Exclude the pictures and reproduce the remaining data exactly as written.

§ GIVEN RECORDS

------------------------------------------------------------

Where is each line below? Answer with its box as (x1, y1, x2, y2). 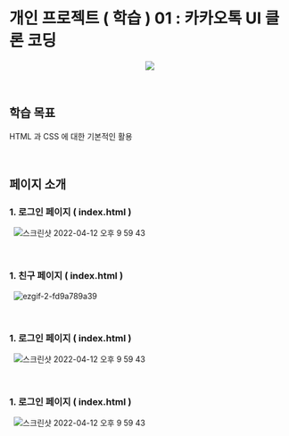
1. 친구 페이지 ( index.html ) (9, 270, 123, 282)
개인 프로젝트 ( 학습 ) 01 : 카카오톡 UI (9, 8, 261, 29)
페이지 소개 (9, 177, 67, 192)
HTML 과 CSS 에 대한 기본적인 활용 (9, 130, 133, 141)
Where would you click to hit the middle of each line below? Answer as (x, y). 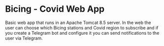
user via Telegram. (24, 38)
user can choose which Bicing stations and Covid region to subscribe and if (82, 27)
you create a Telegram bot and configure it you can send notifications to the (82, 33)
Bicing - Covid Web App (55, 9)
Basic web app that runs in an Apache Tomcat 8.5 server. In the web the (78, 23)
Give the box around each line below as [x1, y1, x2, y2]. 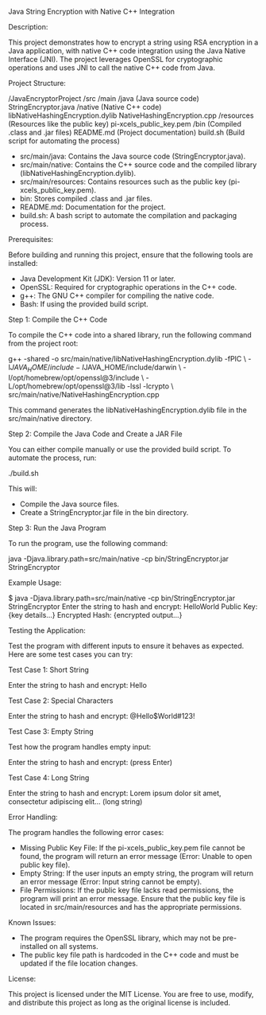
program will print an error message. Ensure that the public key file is [19, 893, 246, 903]
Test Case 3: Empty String [8, 726, 94, 736]
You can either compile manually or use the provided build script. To [8, 444, 232, 454]
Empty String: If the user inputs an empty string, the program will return [19, 868, 254, 878]
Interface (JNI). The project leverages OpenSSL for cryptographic [8, 55, 223, 64]
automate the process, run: [8, 453, 97, 463]
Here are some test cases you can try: [8, 649, 133, 659]
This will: [8, 483, 37, 493]
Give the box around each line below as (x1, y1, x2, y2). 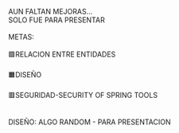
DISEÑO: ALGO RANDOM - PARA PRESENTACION (8, 117, 171, 127)
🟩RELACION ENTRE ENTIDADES (8, 49, 116, 59)
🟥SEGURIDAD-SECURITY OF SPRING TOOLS (8, 91, 158, 100)
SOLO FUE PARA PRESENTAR (8, 15, 105, 25)
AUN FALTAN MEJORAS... (8, 7, 93, 16)
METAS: (8, 32, 34, 41)
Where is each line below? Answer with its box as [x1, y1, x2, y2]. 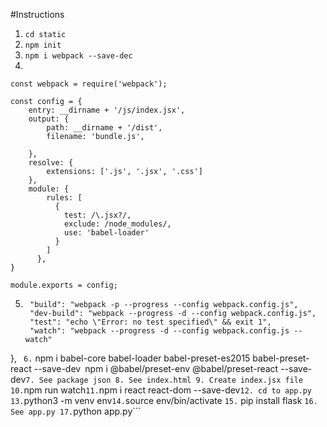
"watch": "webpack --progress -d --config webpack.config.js [29, 326, 290, 336]
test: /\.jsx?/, [63, 210, 132, 220]
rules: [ [46, 193, 83, 203]
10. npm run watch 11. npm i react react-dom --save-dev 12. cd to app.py [10, 384, 313, 396]
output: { [28, 114, 70, 124]
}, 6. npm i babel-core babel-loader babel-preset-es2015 [10, 352, 251, 364]
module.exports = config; [10, 280, 118, 290]
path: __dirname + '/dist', [46, 123, 163, 133]
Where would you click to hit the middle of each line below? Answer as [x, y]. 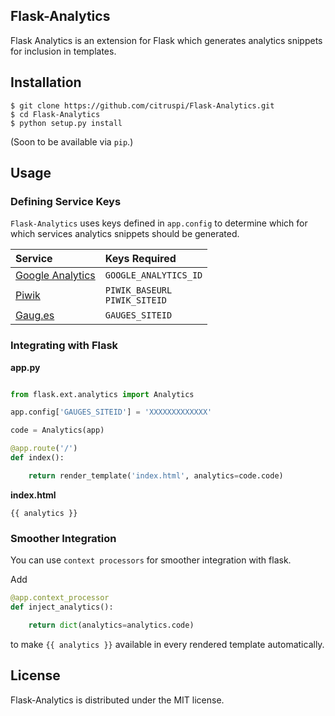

------------------------------------------------------------

§ WRITTEN RESPONSE
Where is each line below? Answer with its box as (x1, y1, x2, y2). 
1. 친구 페이지 ( index.html ) (9, 270, 123, 282)
개인 프로젝트 ( 학습 ) 01 : 카카오톡 UI (9, 8, 261, 29)
페이지 소개 (9, 177, 67, 192)
HTML 과 CSS 에 대한 기본적인 활용 (9, 130, 133, 141)
Where would you click to hit the middle of each line below? Answer as (x, y). 
user via Telegram. (24, 38)
user can choose which Bicing stations and Covid region to subscribe and if (82, 27)
you create a Telegram bot and configure it you can send notifications to the (82, 33)
Bicing - Covid Web App (55, 9)
Basic web app that runs in an Apache Tomcat 8.5 server. In the web the (78, 23)
Give the box around each line below as [x1, y1, x2, y2]. 
program will print an error message. Ensure that the public key file is [19, 893, 246, 903]
Test Case 3: Empty String [8, 726, 94, 736]
You can either compile manually or use the provided build script. To [8, 444, 232, 454]
Empty String: If the user inputs an empty string, the program will return [19, 868, 254, 878]
Interface (JNI). The project leverages OpenSSL for cryptographic [8, 55, 223, 64]
automate the process, run: [8, 453, 97, 463]
Here are some test cases you can try: [8, 649, 133, 659]
This will: [8, 483, 37, 493]
Give the box around each line below as (x1, y1, x2, y2). 
DISEÑO: ALGO RANDOM - PARA PRESENTACION (8, 117, 171, 127)
🟩RELACION ENTRE ENTIDADES (8, 49, 116, 59)
🟥SEGURIDAD-SECURITY OF SPRING TOOLS (8, 91, 158, 100)
SOLO FUE PARA PRESENTAR (8, 15, 105, 25)
AUN FALTAN MEJORAS... (8, 7, 93, 16)
METAS: (8, 32, 34, 41)
Where is each line below? Answer with its box as [x1, y1, x2, y2]. 
"watch": "webpack --progress -d --config webpack.config.js [29, 326, 290, 336]
test: /\.jsx?/, [63, 210, 132, 220]
rules: [ [46, 193, 83, 203]
10. npm run watch 11. npm i react react-dom --save-dev 12. cd to app.py [10, 384, 313, 396]
output: { [28, 114, 70, 124]
}, 6. npm i babel-core babel-loader babel-preset-es2015 [10, 352, 251, 364]
module.exports = config; [10, 280, 118, 290]
path: __dirname + '/dist', [46, 123, 163, 133]
Where would you click to hit the middle of each line below? Answer as [x, y]. 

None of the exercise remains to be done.